Organizations that run their data services through cloud providers must typically provision a cluster of computer nodes of a particular size to run queries, but because many analytical workloads are unpredictable and ad-hoc, provisioning can prove difficult. Recently, though, cloud functions have been introduced to address this provisioning issue and move complex workloads into the cloud.
Research has been done for some sets of workloads such as video encoding on cloud function platforms, but this research still indicated some limitations of this type of pattern for in-depth communication and more complex workloads. We have built a system called Starling that addresses a number of these problems in a cost-effective and performance-efficient way.

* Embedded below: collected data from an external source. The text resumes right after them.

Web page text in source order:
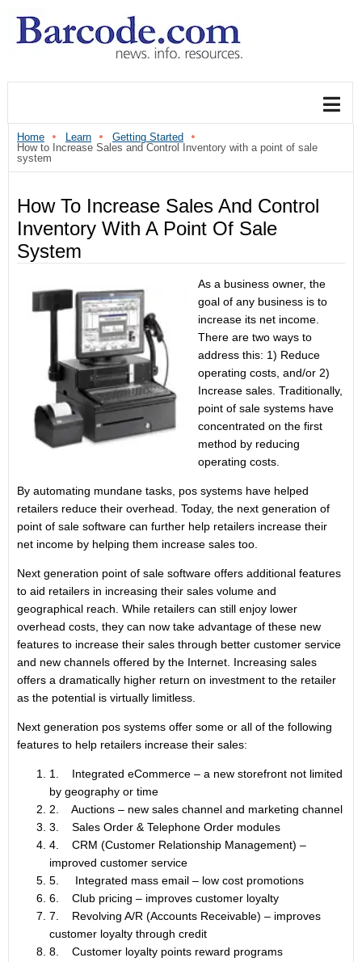
Home Learn
Getting Started
How to Increase Sales and Control Inventory with a point of sale
system
How To Increase Sales And Control
Inventory With A Point Of Sale
System
As a business owner, the
goal of any business is to
increase its net income.
There are two ways to
address this: 1) Reduce
operating costs, and/or 2)
Increase sales. Traditionally,
point of sale systems have
concentrated on the first
method by reducing
operating costs.
By automating mundane tasks, pos systems have helped
retailers reduce their overhead. Today, the next generation of
point of sale software can further help retailers increase their
net income by helping them increase sales too.
Next generation point of sale software offers additional features
to aid retailers in increasing their sales volume and
geographical reach. While retailers can still enjoy lower
overhead costs, they can now take advantage of these new
features to increase their sales through better customer service
and new channels offered by the Internet. Increasing sales
offers a dramatically higher return on investment to the retailer
as the potential is virtually limitless.
Next generation pos systems offer some or all of the following
features to help retailers increase their sales:
1. Integrated eCommerce – a new storefront not limited
by geography or time
2. Auctions – new sales channel and marketing channel
3. Sales Order & Telephone Order modules
4. CRM (Customer Relationship Management) –
improved customer service
5. Integrated mass email – low cost promotions
6. Club pricing – improves customer loyalty
7. Revolving A/R (Accounts Receivable) – improves
customer loyalty through credit
8. Customer loyalty points reward programs

Starling manages resources by mapping tasks to function invocations that grow and shrink as needed, allowing users to pay for only what they need for their query. It then provides results in a format meant to lower cost in a pay-by-request model. In addition, the system mitigates the unpredictability of individual workers that leads to stragglers taking longer to run than other workers, and optimizes queries for latency by balancing the number of invocations at each stage. Using Amazon AWS, we have achieved efficient implementation of our Starling query execution engine.

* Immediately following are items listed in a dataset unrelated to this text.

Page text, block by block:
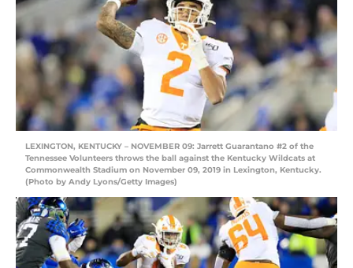
LEXINGTON, KENTUCKY – NOVEMBER 09: Jarrett Guarantano #2 of the
Tennessee Volunteers throws the ball against the Kentucky Wildcats at
Commonwealth Stadium on November 09, 2019 in Lexington, Kentucky.
(Photo by Andy Lyons/Getty Images)
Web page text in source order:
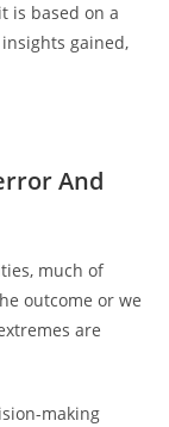
is based on a
gained,
And
much of
outcome or we
are
making

This optimized system opens up new possibilities and challenges due to its rapid scaling and fine granularity, oftentimes involving cost and performance trade-offs when it comes to resources. At the planning stage of running queries, for example, Starling allows users to try a few separate plans and pick the plan that happens to be working better at the time of query, as well as change strategies at runtime or run multiple strategies in parallel. Users can make cost and performance trade-offs in a way that would be difficult with a fixed set of hardware. Traditional systems allow users to make such decisions at a macro level and provision hardware appropriately, but Starling lets users make decisions at a much finer granularity and even on a second-by-second basis. The system’s decision-making tools enable users to save time and money and gain a lot of performance.
We show through this research that running queries over big analytics workloads does not have to be prohibitive, but instead can be faster and less expensive, with a large number of people running more complex and interesting queries over substantial volumes of data.